Drop all pictures and repeat exactly the lines from the line holding "Username for AXAPI" through the end of the records.

══ DATA EXCERPTS

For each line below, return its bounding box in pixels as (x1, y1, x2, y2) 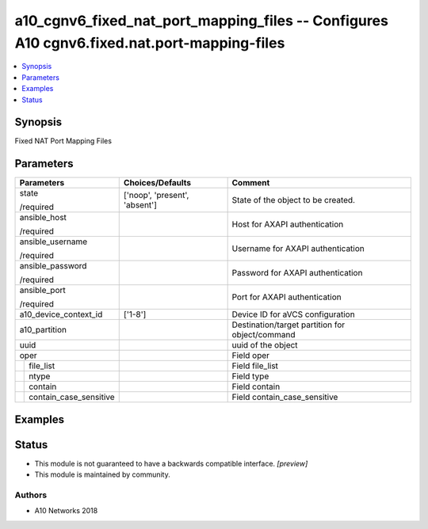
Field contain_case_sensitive (231, 392, 338, 403)
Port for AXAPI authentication (231, 291, 342, 303)
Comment (231, 177, 270, 188)
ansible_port (19, 285, 67, 296)
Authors (14, 489, 48, 500)
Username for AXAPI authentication (231, 243, 365, 254)
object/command (231, 329, 296, 341)
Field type (231, 371, 269, 382)
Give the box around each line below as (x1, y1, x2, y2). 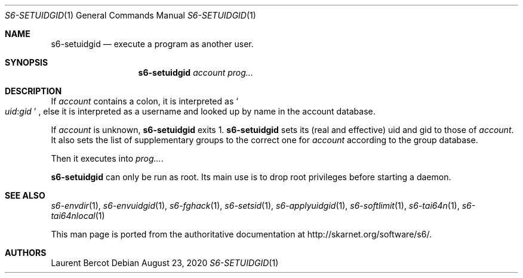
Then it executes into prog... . (51, 153, 164, 163)
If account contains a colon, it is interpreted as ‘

════

◆ **EXERCISE OUTPUT**:
Username for AXAPI authentication (231, 243, 365, 254)
object/command (231, 329, 296, 341)
Field type (231, 371, 269, 382)
Give the box around each line below as (x1, y1, x2, y2). 
Then it executes into prog... . (51, 153, 164, 163)
If account contains a colon, it is interpreted as ‘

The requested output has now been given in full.